It's odd... standing next to it my car sits high, but in those pics I feel like it looks low. Don't get me wrong... it's no gasser, but I like them to have an aggressive, intimidating stance. I have DOugs headers and I can change my oil EASILY without jacks... which is in itself enough of a reason for me to like the car high.

Here are better pics.


----------



## Sick467 (Oct 29, 2019)

Army, The stance on your white GTO is just what I will be after when mine is close to the road. It's perfect IMO. The actual height is not so critical to me, but I am after a level stance to a slight rake. My budget will not afford the higher end suspension parts (probably), but I think I will approach the stance with new stock springs and use spacers to achieve the final look. Springs can be a real hit or miss effort when it comes to a picky opinion on stance. Stock springs will likely be too low for me in the back. Spacers will be acceptable for my rather stock suspension and handling goals and also allow for affordable adjustments (instead of potentially trying different springs to get "the look").

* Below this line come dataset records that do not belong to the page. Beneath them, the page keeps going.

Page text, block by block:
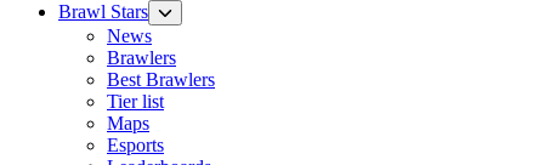
Brawl Stars
News
Brawlers
Best Brawlers
Tier list
Maps
Esports
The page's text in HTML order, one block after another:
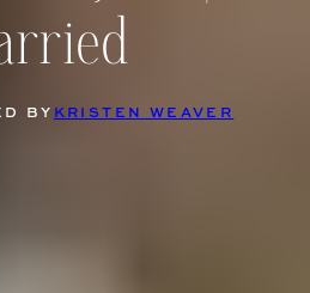
BY KRISTEN WEAVER
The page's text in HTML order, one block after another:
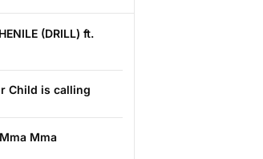
(DRILL) ft.
Child is calling
Mma

*Questions*...Assuming the new stock front springs give my desired front end height and 2" spacers put the rear where I want it....Should I expect to need adjustable rear upper control arms so the differential angle can be set properly to the driveshaft?

Army, do you car to share your rocker clearance dimensions for height? (See attached page from 67 assy manual)

Funny thing about stance...my project has the "launch look", probably due to oddball tire/wheel sizes, wore out rear springs, and the stock stance that they tended to have...so, it drives me crazy to have to look at it point up while working in the shop. I jacked it up and inserted some wood blocks in the rear springs so it sits level. lol


----------



## armyadarkness (Dec 7, 2020)

To my knowledge, my Global West arms did nothing for the height. I attribute the height to the UMI OEM spec springs... Which BTW, when I completed the car, the front sat ever so slightly higher... but it was enough to drive me insane, so on when the 1" spacers.

For the record, I did add the GW frame stiffners out back, cause they were cheap and MUCH easier to do all at once, but I didnt go for the adjustable ones and I have no issues. I would use QA1 or UMI without hesitation.

I wound up with Global West for a few simple reasons... My 70 vette needed bushings in the arms and I could not get the job done to my satisfaction. I tried to buy oem replacement arms, but thanks to the pandemic, there were none. GW stuff was the only thing available, so I bit the bullet. Then, once I saw their quality and compared it to what I wouldve gotten, I was thankful that I had. In some realms, you do still get what you pay for. My vette, sitting high-as-Hell with BFG 245 60's, handles like a Porche.

So when I found out that three of the eight bushings on my GTO were gone, I didn't even bother trying anything other than the GW route. Their bearing design is super cool, and the owner of the company owns and races a GTO. They answer the phone when you call, too!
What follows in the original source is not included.